Für Eigentümer und Nutzer untertägiger Anlagen hat die werterhaltende und nutzungszeitverlängernde Wartung ihrer Infrastruktur die gleiche Bedeutung wie die Investition in neue Anlagen. Es ist naheliegend, die überwiegend unter bergrechtlicher Aufsicht stehenden Anlagen durch die gleichen Fachleute warten und instandsetzen zu lassen, die sie auch hergestellt haben. Unsere Mitarbeiter sind es dabei gewohnt, kurzfristig mit ungewöhnlichen Aufgabenstellungen und mitunter schwierigsten Zugangsverhältnissen konfrontiert zu werden.

Sicherungsarbeiten mit Spritzbeton und Ankern aber auch Stahl- und Holzausbau werden ebenso ausgeführt wie Abdichtungsarbeiten in Schächten durch diverse Injektionsverfahren. Ermöglichen die vor Ort angetroffenen Verhältnisse kein sicheres Arbeiten, werden zunächst die erforderlichen Beleuchtungs-, Bewetterungs- und bergmännischen Sicherungsarbeiten ausgeführt.

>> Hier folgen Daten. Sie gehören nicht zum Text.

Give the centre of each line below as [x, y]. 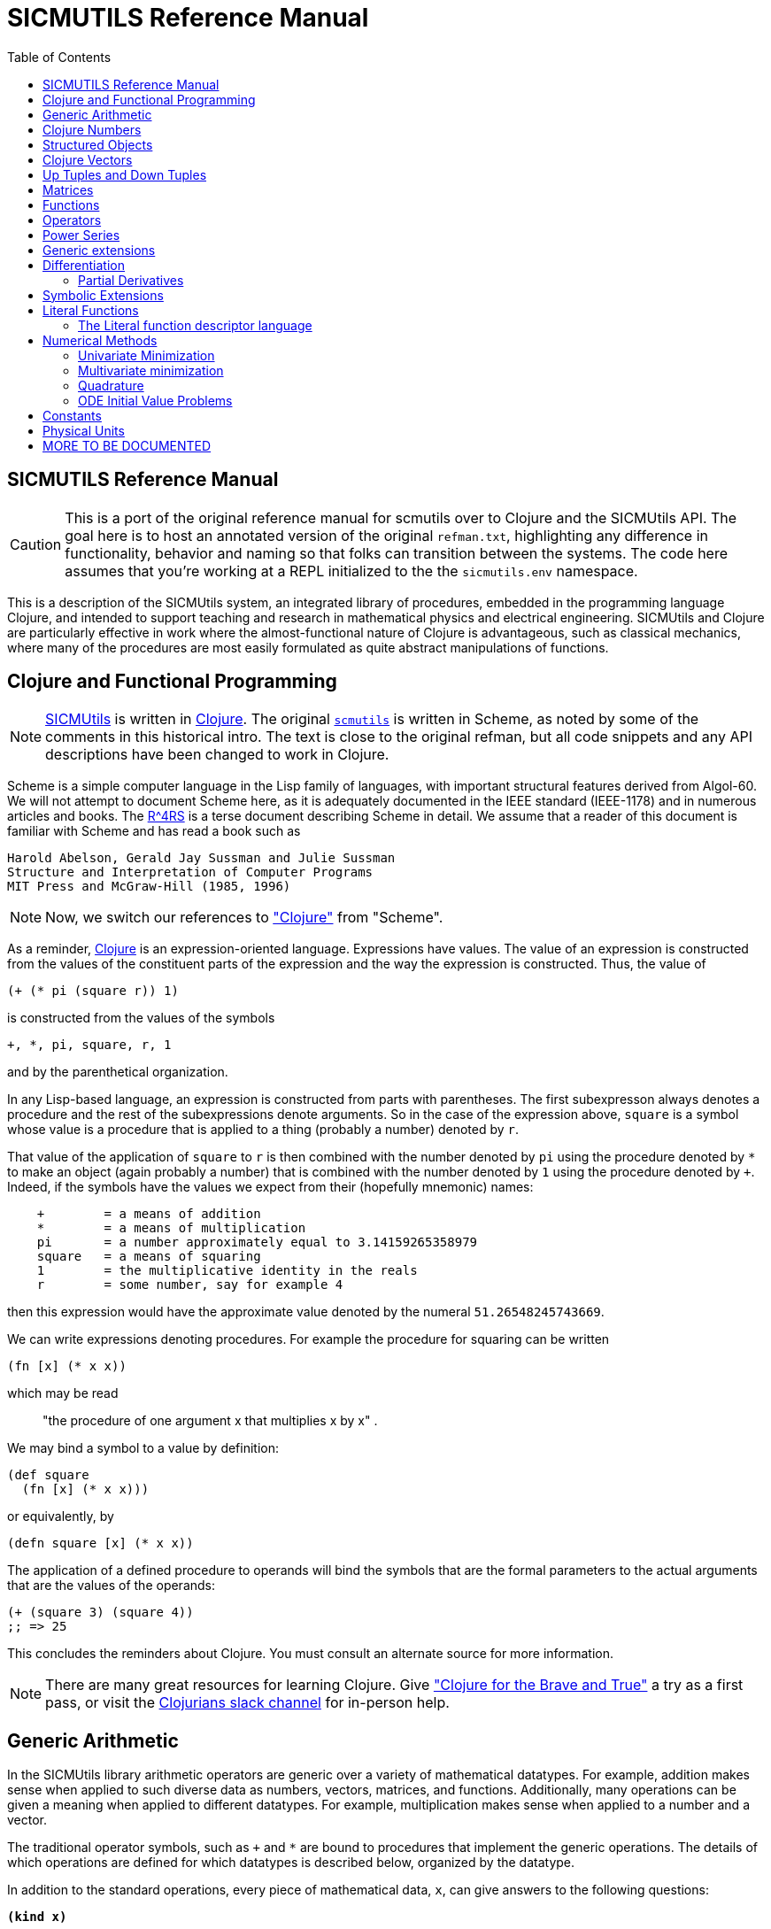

Bei Reparaturarbeiten an betriebskritischen Anlagen ist es für unsere Kunden vielmals von größter Bedeutung, den laufenden Produktionsbetrieb nicht oder nicht wesentlich durch die Arbeiten zu behindern. Auch dies ist für die Organisation unserer Projekte eher die Regel denn die Ausnahme.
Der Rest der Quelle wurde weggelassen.